Property values for similar houses just blocks from one another, separated only by the Oakland-Berkeley border, demonstrate this phenomenon quite vividly. A random comparison of a dozen comparable houses along the Berkeley border with Rockridge in Oakland sold over the last two years found that on average for that period, Berkeley homes sold for $77,000 more than Oakland homes. A more reliable measure is dollars per square foot. Looking at this measure, a two-bedroom Berkeley house next to an Oakland home is worth $86 more per square foot. This means that an average two-bedroom, 1,300-square-foot home in Berkeley is worth $112,375 more than its Oakland neighbor, even when all other variables remain constant. If one averages in all the homes that were larger than two-bedrooms and one bath sold since 2005 in that area, the difference in dollars per square foot of Berkeley homes nearly doubles to $161 a square foot more than Oakland homes. 

That’s quite a generous return for a tax which will cost only about 23 cents per square foot for private properties.

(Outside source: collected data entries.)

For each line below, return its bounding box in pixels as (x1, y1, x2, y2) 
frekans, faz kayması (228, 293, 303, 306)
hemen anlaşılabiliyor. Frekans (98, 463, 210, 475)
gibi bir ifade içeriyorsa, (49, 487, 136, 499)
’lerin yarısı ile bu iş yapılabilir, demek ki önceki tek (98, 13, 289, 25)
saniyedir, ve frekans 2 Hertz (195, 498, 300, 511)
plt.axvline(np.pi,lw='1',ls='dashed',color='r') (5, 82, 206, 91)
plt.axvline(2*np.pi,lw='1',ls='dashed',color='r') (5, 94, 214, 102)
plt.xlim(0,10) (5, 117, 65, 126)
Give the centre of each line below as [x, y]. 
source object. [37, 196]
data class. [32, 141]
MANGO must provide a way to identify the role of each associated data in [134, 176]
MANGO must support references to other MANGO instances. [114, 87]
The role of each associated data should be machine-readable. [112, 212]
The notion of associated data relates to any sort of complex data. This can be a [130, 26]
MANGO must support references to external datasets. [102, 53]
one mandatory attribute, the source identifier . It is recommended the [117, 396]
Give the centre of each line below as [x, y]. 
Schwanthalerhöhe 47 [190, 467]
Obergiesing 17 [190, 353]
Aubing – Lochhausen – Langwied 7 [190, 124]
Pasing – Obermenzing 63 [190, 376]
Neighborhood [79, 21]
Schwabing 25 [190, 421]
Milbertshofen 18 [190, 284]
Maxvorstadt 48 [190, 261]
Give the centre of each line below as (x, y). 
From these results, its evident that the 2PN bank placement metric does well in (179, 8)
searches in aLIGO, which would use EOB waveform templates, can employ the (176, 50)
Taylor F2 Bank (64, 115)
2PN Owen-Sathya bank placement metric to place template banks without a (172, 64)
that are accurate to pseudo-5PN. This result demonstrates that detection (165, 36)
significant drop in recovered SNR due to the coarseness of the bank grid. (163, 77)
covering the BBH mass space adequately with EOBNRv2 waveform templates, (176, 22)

Measure A would also levy a tax on commercial properties at 34 cents per square foot, together yielding a total of $19.5 million. 

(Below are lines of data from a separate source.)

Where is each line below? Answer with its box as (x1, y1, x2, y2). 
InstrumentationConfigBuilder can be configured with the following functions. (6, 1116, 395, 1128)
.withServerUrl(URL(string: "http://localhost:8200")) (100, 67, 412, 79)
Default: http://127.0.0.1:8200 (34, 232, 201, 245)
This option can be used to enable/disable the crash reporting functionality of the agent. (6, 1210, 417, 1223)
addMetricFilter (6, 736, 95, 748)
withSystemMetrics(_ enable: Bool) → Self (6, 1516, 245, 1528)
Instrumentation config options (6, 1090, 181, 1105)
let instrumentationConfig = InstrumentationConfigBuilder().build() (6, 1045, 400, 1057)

Of the houses surveyed, most were just blocks within each other on the same street such as Colby or Hillegass. Some were actually on the same block. All homes had the same general accessibility to the same BART station, Rockridge shops, restaurants and groceries. The appearance, landscaping and ethnic makeup of their blocks were also very similar. The principal variable in the comparison was the school district. The houses in the survey were sold or compiled by Red Oak Realty, Coldwell Banker and Herman Sun and Marvin Gardens Real Estate. This year, 6015 Colby St., a five-bedroom Craftsman built in 1911 in Oakland, was offered at $749,000. A less desirable house with one less bedroom at 5829 Colby St. was offered at $1,020,000—over a quarter of a million dollars more. Again, the most outstanding distinguishing characteristic: Berkeley public schools. 

There is concern among Berkeley school parents and teachers that homes in Berkeley are so costly now, new residents might be too wealthy to care about the cost of maintaining public schools and too self-interested to approve a parcel tax. The 10-year measure needs a two-thirds majority vote to pass. 

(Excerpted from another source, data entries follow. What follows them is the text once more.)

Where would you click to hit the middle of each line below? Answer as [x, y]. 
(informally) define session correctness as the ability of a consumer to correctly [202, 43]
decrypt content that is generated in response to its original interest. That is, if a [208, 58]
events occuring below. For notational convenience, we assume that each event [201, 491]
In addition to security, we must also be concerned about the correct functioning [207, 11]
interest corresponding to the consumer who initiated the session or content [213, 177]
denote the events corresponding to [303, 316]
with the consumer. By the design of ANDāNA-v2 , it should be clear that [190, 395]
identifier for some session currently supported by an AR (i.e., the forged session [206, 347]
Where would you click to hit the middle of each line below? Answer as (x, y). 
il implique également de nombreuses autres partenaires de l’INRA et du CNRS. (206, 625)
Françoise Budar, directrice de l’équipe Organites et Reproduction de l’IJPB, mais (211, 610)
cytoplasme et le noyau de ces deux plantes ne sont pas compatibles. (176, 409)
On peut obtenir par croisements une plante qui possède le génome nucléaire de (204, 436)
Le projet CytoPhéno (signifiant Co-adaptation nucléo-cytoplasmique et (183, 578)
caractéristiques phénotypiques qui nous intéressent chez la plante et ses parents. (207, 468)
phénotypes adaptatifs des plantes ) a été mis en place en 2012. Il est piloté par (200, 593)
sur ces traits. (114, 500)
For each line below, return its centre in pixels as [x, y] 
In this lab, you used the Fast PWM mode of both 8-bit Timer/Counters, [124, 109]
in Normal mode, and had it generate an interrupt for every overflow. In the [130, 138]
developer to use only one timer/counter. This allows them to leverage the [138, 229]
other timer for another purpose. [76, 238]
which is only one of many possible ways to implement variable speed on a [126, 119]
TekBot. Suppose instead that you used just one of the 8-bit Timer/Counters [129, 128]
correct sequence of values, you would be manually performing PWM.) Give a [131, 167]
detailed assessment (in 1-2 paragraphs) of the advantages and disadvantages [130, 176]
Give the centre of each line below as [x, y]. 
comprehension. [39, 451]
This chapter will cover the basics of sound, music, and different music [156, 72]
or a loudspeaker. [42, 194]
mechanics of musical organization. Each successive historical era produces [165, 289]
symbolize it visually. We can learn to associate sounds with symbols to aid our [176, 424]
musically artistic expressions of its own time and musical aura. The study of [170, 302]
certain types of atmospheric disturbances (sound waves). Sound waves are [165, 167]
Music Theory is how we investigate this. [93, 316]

But 23 cents a square foot is a modest premium to insure the health of Berkeley schools and of the community, preserving the very assets that make a Berkeley home so prized. Judging by the figures, it’s in the financial self-interest of all homeowners, parents or not, to support a school parcel tax. And, perhaps more importantly, less fortunate students, whose parents can’t afford homes, also come out winners. 


Margot Pepper is a journalist and author whose work has been published internationally by the Utne Reader, the San Francisco Bay Guardian, City Lights, Hampton Brown and others. Her memoir, Through the Wall, was a top nomination for the 2006 American Book Award.